Source records
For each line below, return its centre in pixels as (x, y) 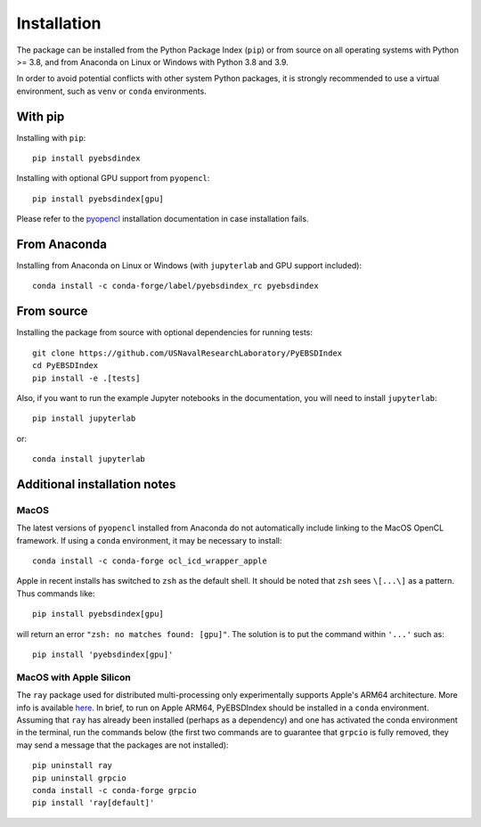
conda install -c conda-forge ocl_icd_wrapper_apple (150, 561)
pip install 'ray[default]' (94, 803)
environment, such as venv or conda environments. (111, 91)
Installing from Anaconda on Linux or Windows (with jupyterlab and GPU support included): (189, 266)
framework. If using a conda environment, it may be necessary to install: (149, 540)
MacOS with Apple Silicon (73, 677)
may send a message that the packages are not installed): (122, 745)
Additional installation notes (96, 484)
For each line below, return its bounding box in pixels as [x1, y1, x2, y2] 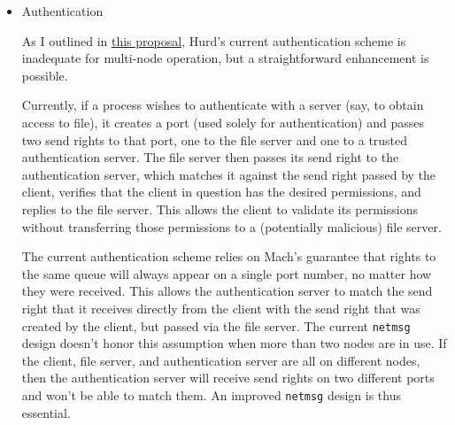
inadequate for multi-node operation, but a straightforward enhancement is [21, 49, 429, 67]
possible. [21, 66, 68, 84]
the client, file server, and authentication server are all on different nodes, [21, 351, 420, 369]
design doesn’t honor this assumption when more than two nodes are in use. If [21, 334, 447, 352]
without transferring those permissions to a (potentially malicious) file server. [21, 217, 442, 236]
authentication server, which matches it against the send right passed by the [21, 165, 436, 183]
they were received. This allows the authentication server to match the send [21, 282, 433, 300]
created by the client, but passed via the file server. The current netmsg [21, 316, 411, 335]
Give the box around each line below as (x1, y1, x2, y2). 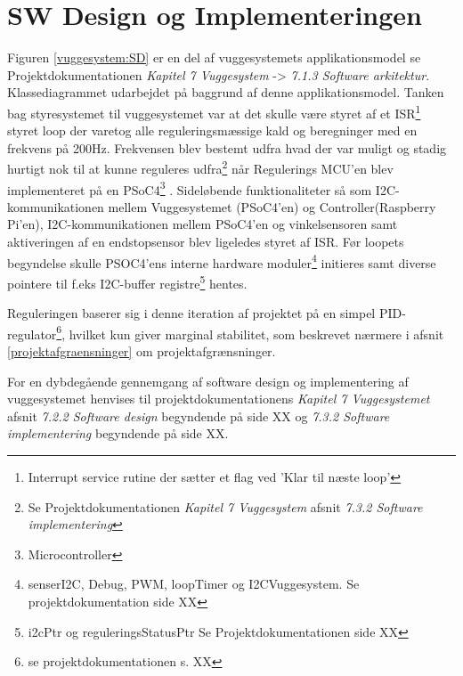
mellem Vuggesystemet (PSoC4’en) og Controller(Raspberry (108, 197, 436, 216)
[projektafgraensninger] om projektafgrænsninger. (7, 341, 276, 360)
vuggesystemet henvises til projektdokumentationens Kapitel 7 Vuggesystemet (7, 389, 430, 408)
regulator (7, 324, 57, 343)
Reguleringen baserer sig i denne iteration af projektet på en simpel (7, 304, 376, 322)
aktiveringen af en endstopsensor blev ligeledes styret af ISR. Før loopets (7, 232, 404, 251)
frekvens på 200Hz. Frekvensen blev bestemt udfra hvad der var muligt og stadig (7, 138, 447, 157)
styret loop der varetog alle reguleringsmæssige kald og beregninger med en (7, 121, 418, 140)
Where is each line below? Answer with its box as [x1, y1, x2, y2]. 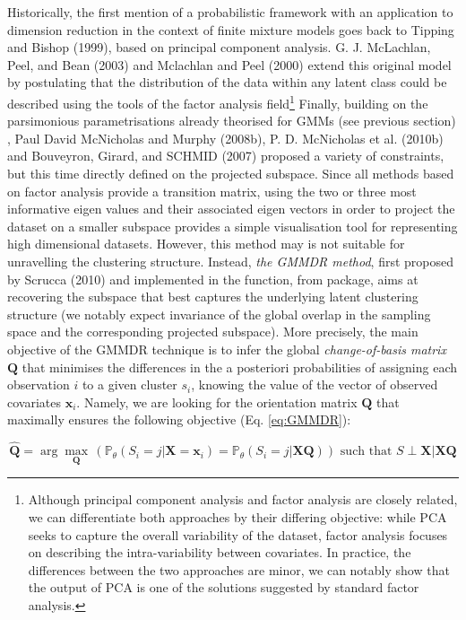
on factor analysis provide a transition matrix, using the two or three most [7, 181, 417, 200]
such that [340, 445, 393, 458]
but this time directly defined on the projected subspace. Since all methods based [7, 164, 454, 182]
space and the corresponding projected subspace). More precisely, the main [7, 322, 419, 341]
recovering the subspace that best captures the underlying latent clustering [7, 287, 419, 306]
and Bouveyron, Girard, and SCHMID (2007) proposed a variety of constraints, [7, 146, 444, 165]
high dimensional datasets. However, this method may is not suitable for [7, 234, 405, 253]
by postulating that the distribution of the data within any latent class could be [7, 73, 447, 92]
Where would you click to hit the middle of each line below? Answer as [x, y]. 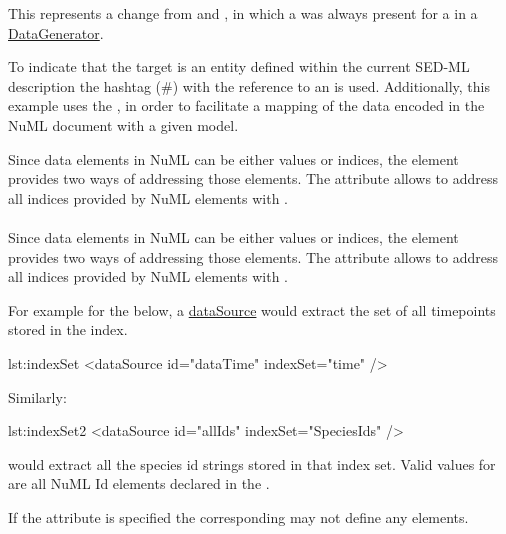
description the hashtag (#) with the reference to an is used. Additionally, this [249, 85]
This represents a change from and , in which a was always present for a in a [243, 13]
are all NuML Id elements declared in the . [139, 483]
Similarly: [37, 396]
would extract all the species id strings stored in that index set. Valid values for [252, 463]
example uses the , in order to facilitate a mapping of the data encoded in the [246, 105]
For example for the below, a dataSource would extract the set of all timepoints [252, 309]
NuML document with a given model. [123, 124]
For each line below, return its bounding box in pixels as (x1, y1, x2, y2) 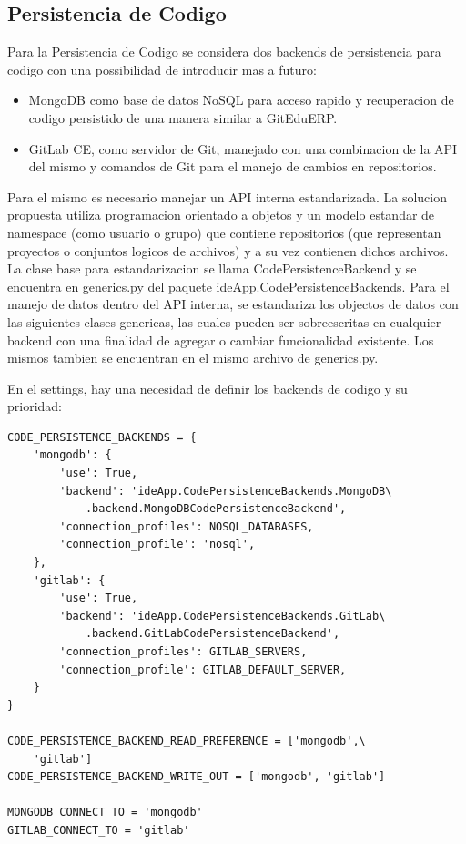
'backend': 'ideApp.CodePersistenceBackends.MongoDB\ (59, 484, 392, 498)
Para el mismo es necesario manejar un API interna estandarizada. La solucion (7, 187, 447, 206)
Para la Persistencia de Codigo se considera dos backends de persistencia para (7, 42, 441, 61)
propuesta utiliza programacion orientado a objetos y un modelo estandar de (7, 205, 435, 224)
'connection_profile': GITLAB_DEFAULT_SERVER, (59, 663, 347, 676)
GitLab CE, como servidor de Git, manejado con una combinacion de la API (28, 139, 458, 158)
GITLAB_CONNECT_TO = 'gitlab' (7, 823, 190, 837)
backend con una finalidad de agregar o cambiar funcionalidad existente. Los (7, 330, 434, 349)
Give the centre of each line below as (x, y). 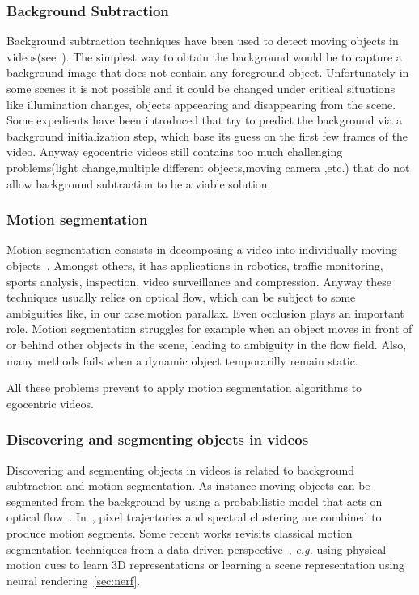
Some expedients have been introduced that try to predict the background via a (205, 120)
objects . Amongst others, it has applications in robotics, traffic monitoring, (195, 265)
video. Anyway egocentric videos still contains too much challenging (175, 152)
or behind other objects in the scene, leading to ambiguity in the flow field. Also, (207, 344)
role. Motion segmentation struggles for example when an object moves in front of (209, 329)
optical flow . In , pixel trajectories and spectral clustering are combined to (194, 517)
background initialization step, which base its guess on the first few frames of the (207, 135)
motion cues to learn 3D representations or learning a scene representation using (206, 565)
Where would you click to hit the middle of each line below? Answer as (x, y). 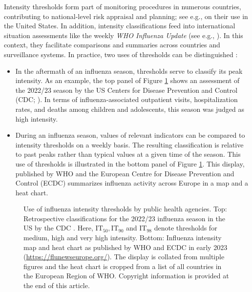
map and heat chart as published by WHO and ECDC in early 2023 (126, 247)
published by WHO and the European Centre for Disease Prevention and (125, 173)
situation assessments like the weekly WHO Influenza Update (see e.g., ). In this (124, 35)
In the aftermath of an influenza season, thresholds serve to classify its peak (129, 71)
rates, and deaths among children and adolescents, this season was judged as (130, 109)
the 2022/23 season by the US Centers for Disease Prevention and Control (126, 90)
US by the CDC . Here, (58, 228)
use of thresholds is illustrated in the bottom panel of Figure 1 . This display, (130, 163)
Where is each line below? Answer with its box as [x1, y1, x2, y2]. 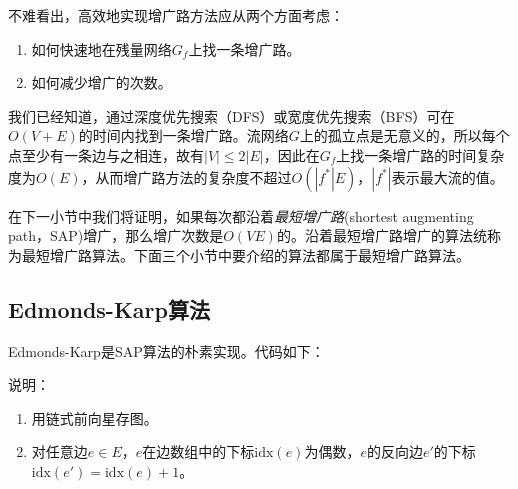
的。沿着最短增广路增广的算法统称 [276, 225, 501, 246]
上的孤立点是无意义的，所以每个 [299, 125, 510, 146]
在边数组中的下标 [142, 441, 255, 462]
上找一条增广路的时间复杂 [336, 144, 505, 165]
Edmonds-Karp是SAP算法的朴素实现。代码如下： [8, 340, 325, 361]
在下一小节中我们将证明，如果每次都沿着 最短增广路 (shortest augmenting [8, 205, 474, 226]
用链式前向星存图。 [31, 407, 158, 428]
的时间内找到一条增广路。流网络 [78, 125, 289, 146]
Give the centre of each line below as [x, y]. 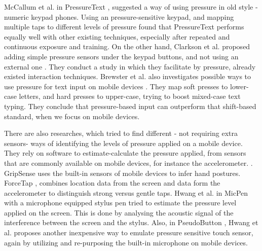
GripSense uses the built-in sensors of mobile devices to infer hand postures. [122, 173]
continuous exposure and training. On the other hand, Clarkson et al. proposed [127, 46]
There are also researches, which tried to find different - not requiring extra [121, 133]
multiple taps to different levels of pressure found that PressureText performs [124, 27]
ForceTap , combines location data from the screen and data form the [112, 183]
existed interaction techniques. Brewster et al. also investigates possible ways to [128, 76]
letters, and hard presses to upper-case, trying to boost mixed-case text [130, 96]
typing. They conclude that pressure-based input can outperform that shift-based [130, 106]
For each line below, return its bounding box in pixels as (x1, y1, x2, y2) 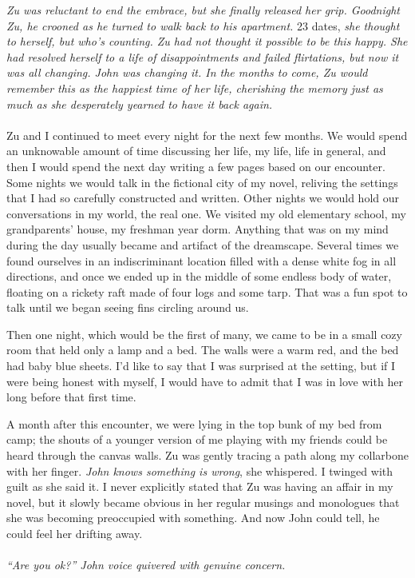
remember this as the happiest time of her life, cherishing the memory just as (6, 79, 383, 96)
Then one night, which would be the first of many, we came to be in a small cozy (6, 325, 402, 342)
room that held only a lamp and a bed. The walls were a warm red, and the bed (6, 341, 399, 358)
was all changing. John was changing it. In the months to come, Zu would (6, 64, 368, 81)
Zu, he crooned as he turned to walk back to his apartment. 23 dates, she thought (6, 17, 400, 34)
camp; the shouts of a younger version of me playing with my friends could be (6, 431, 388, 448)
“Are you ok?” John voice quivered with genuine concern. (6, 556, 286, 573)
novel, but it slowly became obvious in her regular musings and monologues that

→ **TASK TO COMPLETE**: The number of lines in the data that hold "extract" must be the entire answer.

→ **EXERCISE RESPONSE**: 2